BigQueryToCloudStorageOperator - to read a BQ table to GCS - say table1.csv

Task 2 
BashOperator to read a python script from GCS (script1.py) and write the result to /tmp/ for use by Task 3 and also save to GCS (result1.csv). 

 script1.py reads in table1.csv from GCS as a download blob object into a pandas dataframe. This works successfully when run on the Command line (Cloud Shell) but fails in Composer. 

Task 3
BashOperator - to upload result of task 2 (also called in a python script script2.py) and upload via an API.

Am I right to say that Composer does not recognise  /tmp/ as a location and is not able to retrieve files saved to a temporary location? I viewed the logs for task 2 and noted the temporary location, however, task 3 could not locate the file (gave a different location). 


Thanks 
Jocelyn

Norbert Kremer

unread,
Jul 27, 2018, 10:40:39 AM7/27/18
to cloud-composer-discuss
Hello,  Your observations are consistent with mine.  By running commands like pwd and df inside BashOperator tasks and inspecting logs, I found that each task is run in its own subdirectory under /tmp and one task cannot see the files created by another task.  Fair enough, that's just how it works.

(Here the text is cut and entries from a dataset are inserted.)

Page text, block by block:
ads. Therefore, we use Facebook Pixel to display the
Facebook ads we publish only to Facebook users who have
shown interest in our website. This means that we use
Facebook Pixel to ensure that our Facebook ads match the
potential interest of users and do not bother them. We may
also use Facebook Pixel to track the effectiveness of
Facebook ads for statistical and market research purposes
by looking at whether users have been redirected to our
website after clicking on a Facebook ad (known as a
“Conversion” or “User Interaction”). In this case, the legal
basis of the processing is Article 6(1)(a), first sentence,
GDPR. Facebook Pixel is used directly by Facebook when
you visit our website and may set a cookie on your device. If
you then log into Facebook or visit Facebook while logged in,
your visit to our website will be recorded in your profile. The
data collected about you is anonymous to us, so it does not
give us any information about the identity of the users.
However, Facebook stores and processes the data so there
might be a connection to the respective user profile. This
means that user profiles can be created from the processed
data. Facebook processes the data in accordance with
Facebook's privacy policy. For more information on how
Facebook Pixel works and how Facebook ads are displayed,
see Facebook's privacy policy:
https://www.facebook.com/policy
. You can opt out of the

I don't know how good a practice this is, but you might be able to use space under /home/airflow/gcsfuse   GCSfuse makes the GCS bucket available to bash commands as if it were part of the filesystem and the locations are stable from task to task.  This area /home/airflow/gcsfuse is set up by CC so it's CC's bucket and not my bucket. I don't like mixing user files with system-generated files, and I don't know the security implications.  Maybe others in this forum could comment on that. But I think it will work for your needs.  Or maybe you could mount another bucket of your own making with gcsfuse.

I was motivated to look at this because I wanted to process some files (ungzip in my case) that were potentially larger than the space available on /tmp    /home/airflow/gcsfuse seems to have lots of space. I have not tested the limit, but df reports 1 PB.

Try it and let us know how it works out.

Trevor Edwards

unread,
Jul 27, 2018, 12:28:47 PM7/27/18
to cloud-composer-discuss
https://cloud.google.com/composer/docs/concepts/cloud-storage#data_synchronization documents the data/ folder which is meant for staging files like this.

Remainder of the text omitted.